▸ Data excerpts:
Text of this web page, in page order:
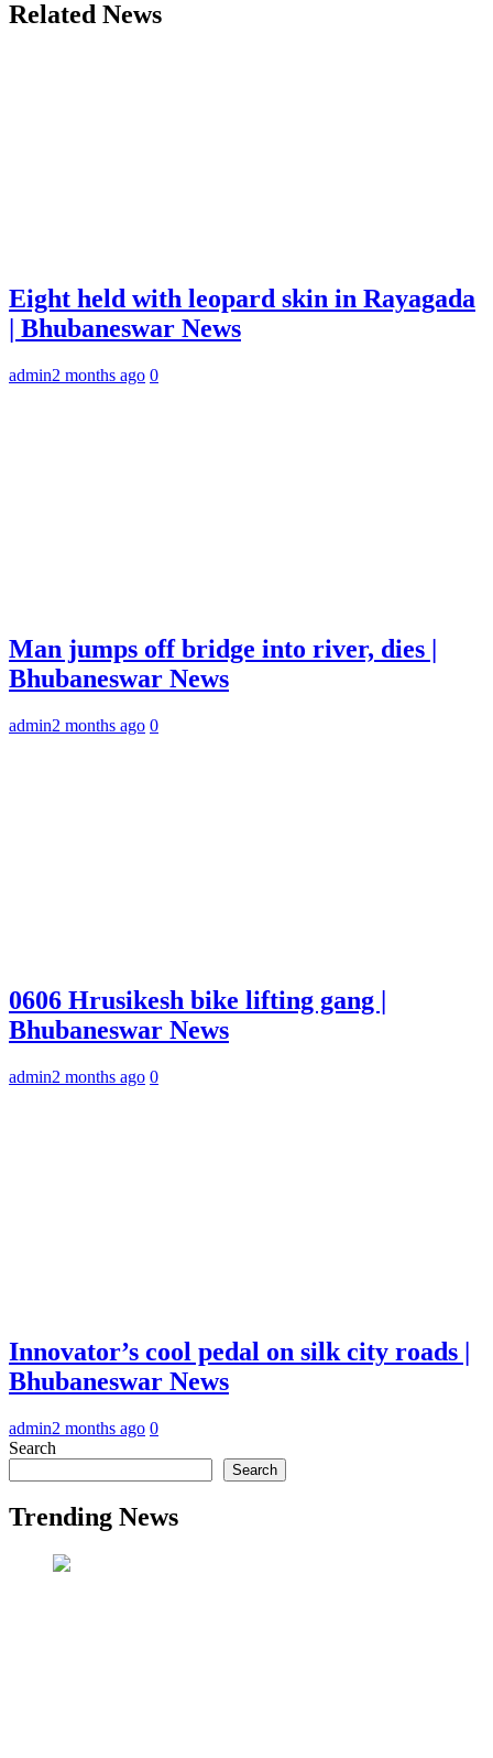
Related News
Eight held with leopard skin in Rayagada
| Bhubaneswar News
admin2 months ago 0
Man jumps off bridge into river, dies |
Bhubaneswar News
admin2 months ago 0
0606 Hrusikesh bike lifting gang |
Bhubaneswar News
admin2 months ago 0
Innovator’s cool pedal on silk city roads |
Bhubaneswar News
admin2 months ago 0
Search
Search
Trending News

▸ What you are asked to do:
Print every record exactly without the images.

▸ Worked solution:
Text of this web page, in page order:
Related News
Eight held with leopard skin in Rayagada
| Bhubaneswar News
admin2 months ago 0
Man jumps off bridge into river, dies |
Bhubaneswar News
admin2 months ago 0
0606 Hrusikesh bike lifting gang |
Bhubaneswar News
admin2 months ago 0
Innovator’s cool pedal on silk city roads |
Bhubaneswar News
admin2 months ago 0
Search
Search
Trending News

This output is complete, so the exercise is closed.